▶

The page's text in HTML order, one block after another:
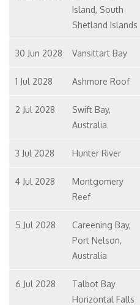
Island, South
Shetland Islands
30 Jun 2028 Vansittart Bay
1 Jul 2028 Ashmore Roof
2 Jul 2028
Swift Bay,
Australia
3 Jul 2028 Hunter River
4 Jul 2028
Montgomery
Reef
5 Jul 2028
Careening Bay,
Port Nelson,
Australia
6 Jul 2028
Talbot Bay
Horizontal Falls
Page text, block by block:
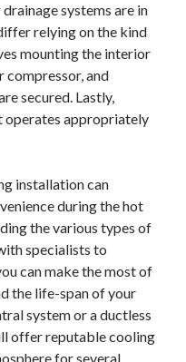
systems are in
relying on the kind
mounting the interior
compressor, and
secured. Lastly,
operates appropriately
installation can
during the hot
the various types of
specialists to
can make the most of
the life-span of your
system or a ductless
offer reputable cooling
for several
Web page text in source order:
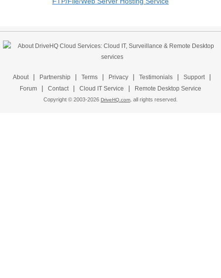
About | Partnership | Terms | Privacy | Testimonials | Support |
Forum | Contact | Cloud IT Service | Remote Desktop Service
Copyright © 2003-2026 DriveHQ.com, all rights reserved.
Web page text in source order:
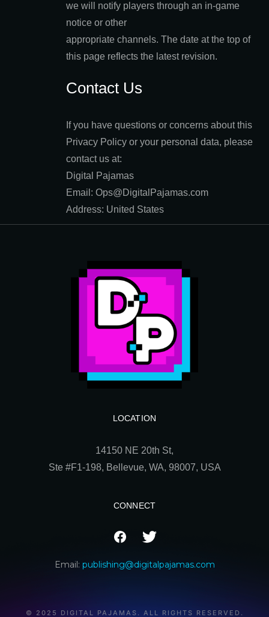
we will notify players through an in-game
notice or other
appropriate channels. The date at the top of
this page reflects the latest revision.
Contact Us
If you have questions or concerns about this
Privacy Policy or your personal data, please
contact us at:
Digital Pajamas
Email: Ops@DigitalPajamas.com
Address: United States
LOCATION
14150 NE 20th St,
Ste #F1-198, Bellevue, WA, 98007, USA
CONNECT
Email: publishing@digitalpajamas.com
© 2025 DIGITAL PAJAMAS. ALL RIGHTS RESERVED.
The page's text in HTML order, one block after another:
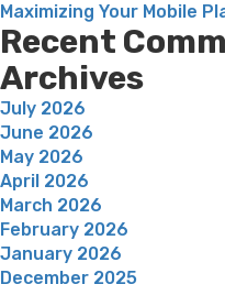
Maximizing Your Mobile
Recent
Archives
July 2026
June 2026
May 2026
April 2026
March 2026
February 2026
January 2026
December 2025
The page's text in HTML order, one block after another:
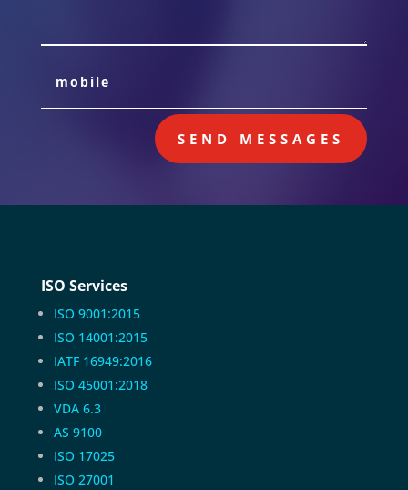
SEND MESSAGES
ISO Services
ISO 9001:2015
ISO 14001:2015
IATF 16949:2016
ISO 45001:2018
VDA 6.3
AS 9100
ISO 17025
ISO 27001
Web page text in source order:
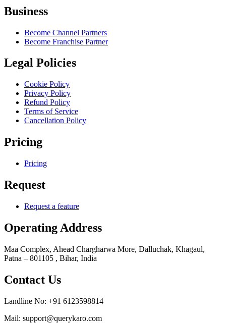
Business
Become Channel Partners
Become Franchise Partner
Legal Policies
Cookie Policy
Privacy Policy
Refund Policy
Terms of Service
Cancellation Policy
Pricing
Pricing
Request
Request a feature
Operating Address
Maa Complex, Ahead Chargharwa More, Dalluchak, Khagaul,
Patna – 801105 , Bihar, India
Contact Us
Landline No: +91 6123598814
Mail: support@querykaro.com
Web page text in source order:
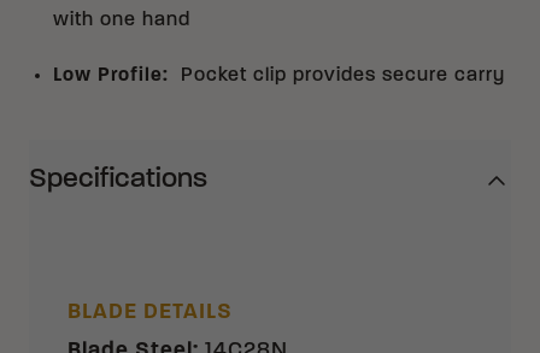
with one hand
Low Profile: Pocket clip provides secure carry
Specifications
BLADE DETAILS
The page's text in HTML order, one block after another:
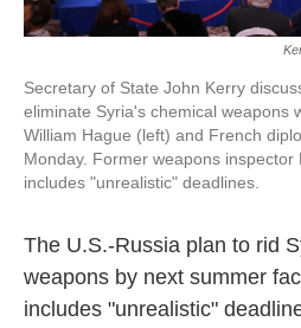
Secretary of State John Kerry
eliminate Syria's chemical weapons
William Hague (left) and French
Monday. Former weapons inspector
includes "unrealistic" deadlines.
The U.S.-Russia plan to rid
weapons by next summer
includes "unrealistic"
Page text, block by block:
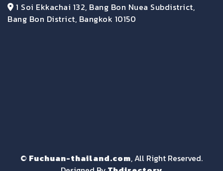
1 Soi Ekkachai 132, Bang Bon Nuea Subdistrict,
Bang Bon District, Bangkok 10150
© Fuchuan-thailand.com, All Right Reserved.
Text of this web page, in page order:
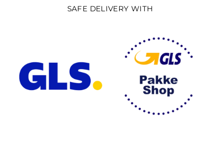
SAFE DELIVERY WITH
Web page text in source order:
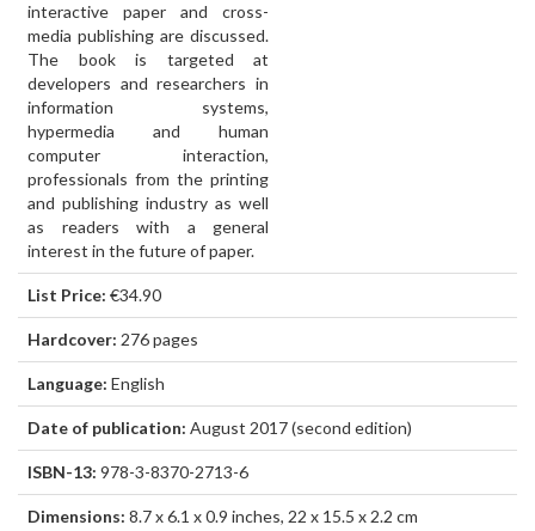
interactive paper and cross-
media publishing are discussed.
The book is targeted at
developers and researchers in
information systems,
hypermedia and human
computer interaction,
professionals from the printing
and publishing industry as well
as readers with a general
interest in the future of paper.
List Price: €34.90
Hardcover: 276 pages
Language: English
Date of publication: August 2017 (second edition)
ISBN-13: 978-3-8370-2713-6
Dimensions: 8.7 x 6.1 x 0.9 inches, 22 x 15.5 x 2.2 cm
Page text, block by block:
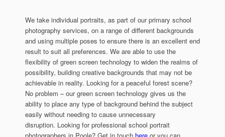
We take individual portraits, as part of our primary school
photography services, on a range of different backgrounds
and using multiple poses to ensure there is an excellent end
result to suit all preferences. We are able to use the
flexibility of green screen technology to widen the realms of
possibility, building creative backgrounds that may not be
achievable in reality. Looking for a peaceful forest scene?
No problem – our green screen technology gives us the
ability to place any type of background behind the subject
easily without needing to cause unnecessary
disruption. Looking for professional school portrait
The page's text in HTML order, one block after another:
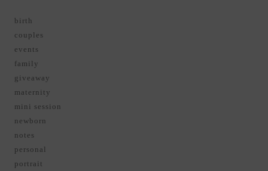
birth
couples
events
family
giveaway
maternity
mini session
newborn
notes
personal
portrait
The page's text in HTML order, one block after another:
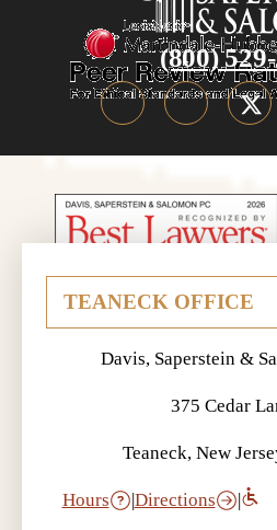
(800)
Davis, Saperstein &
375 Cedar
Teaneck, New
Hours |Directions |
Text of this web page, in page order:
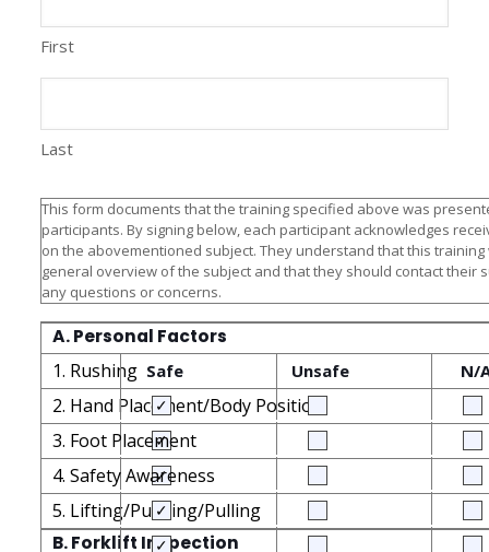
First
Last
This form documents that the training specified above was
participants. By signing below, each participant acknowledges
on the abovementioned subject. They understand that this training
general overview of the subject and that they should contact their
any questions or concerns.
A. Personal Factors
1. Rushing Safe Unsafe N/
2. Hand Placement/Body Position
3. Foot Placement
4. Safety Awareness
5. Lifting/Pushing/Pulling
B. Forklift Inspection
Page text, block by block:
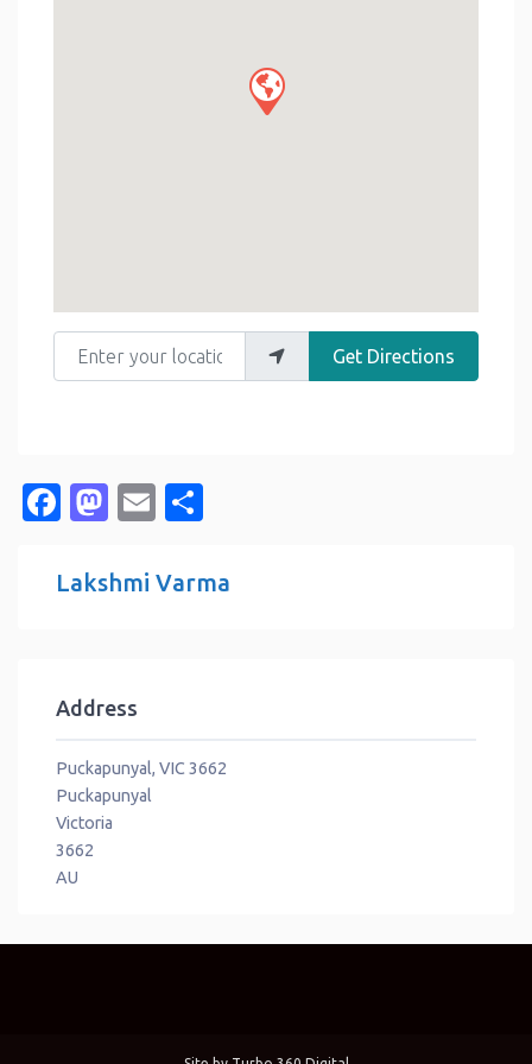
Enter your location
Get Directions
Facebook
Mastodon
Email
Lakshmi Varma
Address
Puckapunyal, VIC 3662
Puckapunyal
Victoria
3662
AU

◀

Keep the pictures out and transcribe the listing exactly.

The page's text in HTML order, one block after another:
Island, South
Shetland Islands
30 Jun 2028 Vansittart Bay
1 Jul 2028 Ashmore Roof
2 Jul 2028
Swift Bay,
Australia
3 Jul 2028 Hunter River
4 Jul 2028
Montgomery
Reef
5 Jul 2028
Careening Bay,
Port Nelson,
Australia
6 Jul 2028
Talbot Bay
Horizontal Falls
Page text, block by block:
systems are in
relying on the kind
mounting the interior
compressor, and
secured. Lastly,
operates appropriately
installation can
during the hot
the various types of
specialists to
can make the most of
the life-span of your
system or a ductless
offer reputable cooling
for several
Web page text in source order:
About | Partnership | Terms | Privacy | Testimonials | Support |
Forum | Contact | Cloud IT Service | Remote Desktop Service
Copyright © 2003-2026 DriveHQ.com, all rights reserved.
Web page text in source order:
we will notify players through an in-game
notice or other
appropriate channels. The date at the top of
this page reflects the latest revision.
Contact Us
If you have questions or concerns about this
Privacy Policy or your personal data, please
contact us at:
Digital Pajamas
Email: Ops@DigitalPajamas.com
Address: United States
LOCATION
14150 NE 20th St,
Ste #F1-198, Bellevue, WA, 98007, USA
CONNECT
Email: publishing@digitalpajamas.com
© 2025 DIGITAL PAJAMAS. ALL RIGHTS RESERVED.
The page's text in HTML order, one block after another:
Maximizing Your Mobile
Recent
Archives
July 2026
June 2026
May 2026
April 2026
March 2026
February 2026
January 2026
December 2025
The page's text in HTML order, one block after another:
SEND MESSAGES
ISO Services
ISO 9001:2015
ISO 14001:2015
IATF 16949:2016
ISO 45001:2018
VDA 6.3
AS 9100
ISO 17025
ISO 27001
Web page text in source order:
Business
Become Channel Partners
Become Franchise Partner
Legal Policies
Cookie Policy
Privacy Policy
Refund Policy
Terms of Service
Cancellation Policy
Pricing
Pricing
Request
Request a feature
Operating Address
Maa Complex, Ahead Chargharwa More, Dalluchak, Khagaul,
Patna – 801105 , Bihar, India
Contact Us
Landline No: +91 6123598814
Mail: support@querykaro.com
Web page text in source order:
with one hand
Low Profile: Pocket clip provides secure carry
Specifications
BLADE DETAILS
The page's text in HTML order, one block after another:
Secretary of State John Kerry
eliminate Syria's chemical weapons
William Hague (left) and French
Monday. Former weapons inspector
includes "unrealistic" deadlines.
The U.S.-Russia plan to rid
weapons by next summer
includes "unrealistic"
Page text, block by block:
1 Soi Ekkachai 132, Bang Bon Nuea Subdistrict,
Bang Bon District, Bangkok 10150
© Fuchuan-thailand.com, All Right Reserved.
Text of this web page, in page order:
SAFE DELIVERY WITH
Web page text in source order:
interactive paper and cross-
media publishing are discussed.
The book is targeted at
developers and researchers in
information systems,
hypermedia and human
computer interaction,
professionals from the printing
and publishing industry as well
as readers with a general
interest in the future of paper.
List Price: €34.90
Hardcover: 276 pages
Language: English
Date of publication: August 2017 (second edition)
ISBN-13: 978-3-8370-2713-6
Dimensions: 8.7 x 6.1 x 0.9 inches, 22 x 15.5 x 2.2 cm
Page text, block by block:
We take individual portraits, as part of our primary school
photography services, on a range of different backgrounds
and using multiple poses to ensure there is an excellent end
result to suit all preferences. We are able to use the
flexibility of green screen technology to widen the realms of
possibility, building creative backgrounds that may not be
achievable in reality. Looking for a peaceful forest scene?
No problem – our green screen technology gives us the
ability to place any type of background behind the subject
easily without needing to cause unnecessary
disruption. Looking for professional school portrait
The page's text in HTML order, one block after another:
birth
couples
events
family
giveaway
maternity
mini session
newborn
notes
personal
portrait
The page's text in HTML order, one block after another:
(800)
Davis, Saperstein &
375 Cedar
Teaneck, New
Hours |Directions |
Text of this web page, in page order:
First
Last
This form documents that the training specified above was
participants. By signing below, each participant acknowledges
on the abovementioned subject. They understand that this training
general overview of the subject and that they should contact their
any questions or concerns.
A. Personal Factors
1. Rushing Safe Unsafe N/
2. Hand Placement/Body Position
3. Foot Placement
4. Safety Awareness
5. Lifting/Pushing/Pulling
B. Forklift Inspection
Page text, block by block:
Enter your location
Get Directions
Facebook
Mastodon
Email
Lakshmi Varma
Address
Puckapunyal, VIC 3662
Puckapunyal
Victoria
3662
AU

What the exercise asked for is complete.